[Dataset items]
________

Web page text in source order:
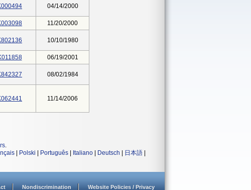
04/14/2000
11/20/2000
10/10/1980
06/19/2001
08/02/1984
11/14/2006
.
Polski Português Italiano Deutsch 日本語
Nondiscrimination Website Policies / Privacy

________

Nothing but the lines from the one with "Polski Português Italiano Deutsch 日本語" through the last line of the records above should be retyped, and those word for word.

Answer space:
Polski Português Italiano Deutsch 日本語
Nondiscrimination Website Policies / Privacy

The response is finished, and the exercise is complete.